= 1st Regional Command =

The 1st Regional Command under the Vietnam People's Navy (VPN) is an independent naval warfare command that manages and protects the waters from Quảng Ninh to Hà Tĩnh and the islands in the Gulf of Tonkin, including the Quảng Ninh provinces, Haiphong, Thái Bình, Nam Định, Ninh Bình, Thanh Hóa, Nghệ An, Hà Tĩnh.

== History ==

- On October 26, 1975, 1st Coastal Region (Vùng Duyên hải 1) was established under the Naval Command.
- In 1978, Coastal Region 1 changed its name to 1st Naval Region Command of the Navy (Bộ Chỉ huy Vùng 1 Hải quân).
- On 14 January 2011, the 1st Naval Region Command was upgraded to the 1st Regional Command (Bộ Tư lệnh Vùng 1 Hải quân).

== Current leadership ==

- Commander: Rear Admiral Nguyễn Viết Khánh (former Deputy Commander - Chief of Staff of 1st Regional Command).
- Political Commissar: Colonel Hồ Thanh Hoàn (former Deputy Political Commissar of 1st Regional Command).
- Deputy Commander - Chief of Staff: Colonel Lê Đình Cường.
- Deputy Commander: Colonel Vũ Đình Duẩn (former Deputy Chief of Staff of 1st Regional Command).
- Deputy Commander: Colonel Phan Tiến Bảo.
- Deputy Political Commissar: Colonel Trần Xuân Văn.

== Organisation ==
- Advisory Department
- Political Department
- Logistics Department
- Technical Department
- Financial Committee
- 170th Warship Brigade
- 679th Shore Missile Brigade
- 147th Naval Infantry Brigade
- 137th Squadron
- 4th Squadron
- 151st Shore Radar Battalion
- 158th Battalion
- 703rd Warehouse

== Bonus ==

- Third-class Fatherland Defense Order (2010)
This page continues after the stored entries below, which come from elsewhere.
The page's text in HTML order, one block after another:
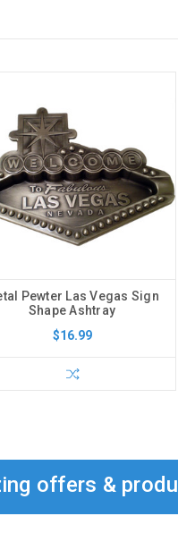
Pewter Las Vegas Sign
Shape Ashtray
$16.99
offers &
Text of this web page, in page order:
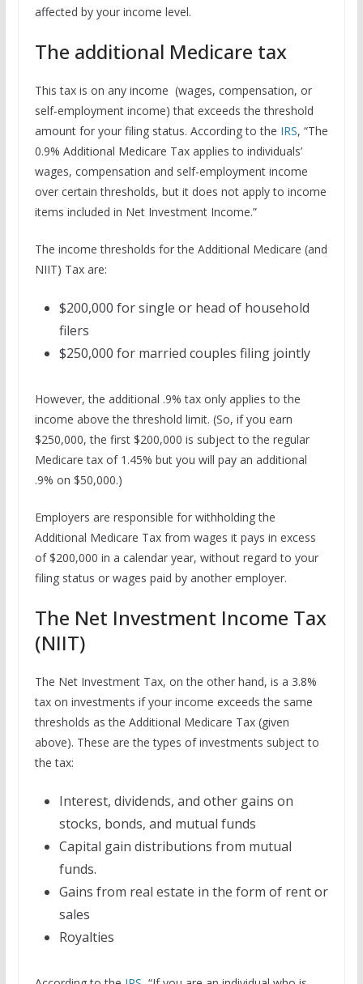
affected by your income level.
The additional Medicare tax
This tax is on any income (wages, compensation, or
self-employment income) that exceeds the threshold
amount for your filing status. According to the IRS, “The
0.9% Additional Medicare Tax applies to individuals’
wages, compensation and self-employment income
over certain thresholds, but it does not apply to income
items included in Net Investment Income.”
The income thresholds for the Additional Medicare (and
NIIT) Tax are:
$200,000 for single or head of household
filers
$250,000 for married couples filing jointly
However, the additional .9% tax only applies to the
income above the threshold limit. (So, if you earn
$250,000, the first $200,000 is subject to the regular
Medicare tax of 1.45% but you will pay an additional
.9% on $50,000.)
Employers are responsible for withholding the
Additional Medicare Tax from wages it pays in excess
of $200,000 in a calendar year, without regard to your
filing status or wages paid by another employer.
The Net Investment Income Tax
(NIIT)
The Net Investment Tax, on the other hand, is a 3.8%
tax on investments if your income exceeds the same
thresholds as the Additional Medicare Tax (given
above). These are the types of investments subject to
the tax:
Interest, dividends, and other gains on
stocks, bonds, and mutual funds
Capital gain distributions from mutual
funds.
Gains from real estate in the form of rent or
sales
Royalties
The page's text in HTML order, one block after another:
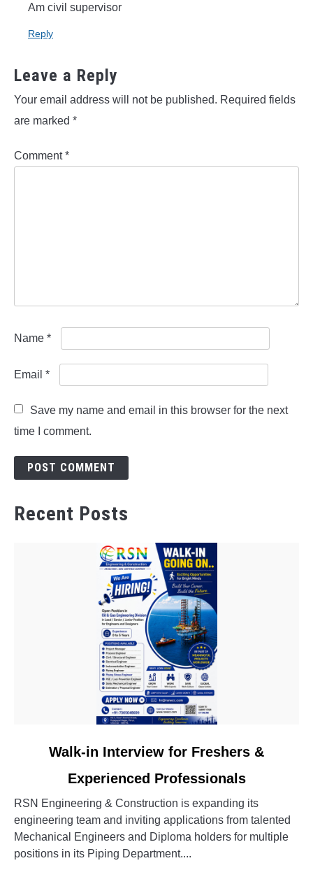
Am civil supervisor
Reply
Leave a Reply
Your email address will not be published. Required fields
are marked *
Comment*
Name *
Email *
Save my name and email in this browser for the next
time I comment.
Recent Posts
in
Interview
for
Freshers
&
Walk-in Interview for Freshers &
Experienced Professionals
RSN Engineering & Construction is expanding its
engineering team and inviting applications from talented
Mechanical Engineers and Diploma holders for multiple
positions in its Piping Department....
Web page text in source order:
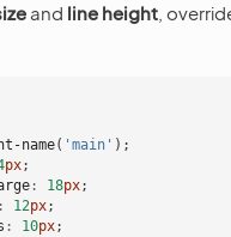
and line height ,
name( 'main' );
px;
: 18px;
: 12px;
: 10px;
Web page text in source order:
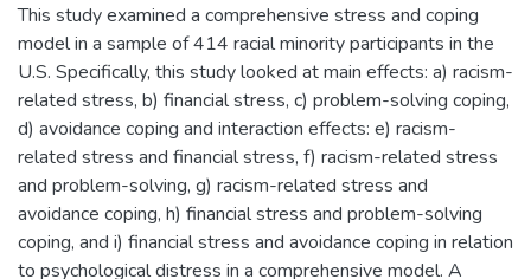
This study examined a comprehensive stress and coping
model in a sample of 414 racial minority participants in the
U.S. Specifically, this study looked at main effects: a) racism-
related stress, b) financial stress, c) problem-solving coping,
d) avoidance coping and interaction effects: e) racism-
related stress and financial stress, f) racism-related stress
and problem-solving, g) racism-related stress and
avoidance coping, h) financial stress and problem-solving
coping, and i) financial stress and avoidance coping in relation
to psychological distress in a comprehensive model. A
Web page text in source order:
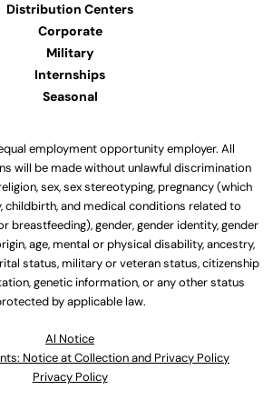
Distribution Centers
Corporate
Military
Internships
Seasonal
employment opportunity employer. All
will be made without unlawful discrimination
sex, sex stereotyping, pregnancy (which
childbirth, and medical conditions related to
breastfeeding), gender, gender identity, gender
age, mental or physical disability, ancestry,
status, military or veteran status, citizenship
genetic information, or any other status
by applicable law.
Al Notice
Notice at Collection and Privacy Policy
Privacy Policy
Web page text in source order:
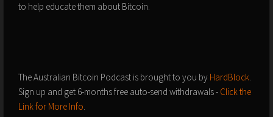
to help educate them about Bitcoin.
The Australian Bitcoin Podcast is brought to you by HardBlock.
Sign up and get 6-months free auto-send withdrawals - ⁠⁠⁠Click the
Link for More Info⁠⁠⁠.

== Commander through the ages ==

- 1985, Phạm Minh, Rear Admiral (1991)
- 1991, Quách Văn Nấu, Colonel (2010)
- Trần Đình Xuyên, Colonel (2008)
- 2010-2015, Phạm Văn Điển, Rear Admiral (2011)
- 2015-2016, Nguyễn Trọng Bình, Rear Admiral
- 2016-2019, Trần Ngọc Quyết, Rear Admiral
- 2019-present, Nguyễn Viết Khánh, Colonel

== Politics through the ages ==

- 1977-1980 Colonel Cao Xuân Ấn (Hà Tĩnh)
- 1980-1983 Colonel Lê Nguyên Tham (Hà Nam)
- 2009-2014, Phạm Văn Sơn, Rear Admiral
- 2014-2016, Phạm Văn Vững, Rear Admiral
- 2016-2019, Phạm Văn Quang, Rear Admiral
- 2019-present, Hồ Thanh Hoàn, Colonel

== See also ==

- 2nd Regional Command.
- 3rd Regional Command.
- 4th Regional Command.
- 5th Regional Command.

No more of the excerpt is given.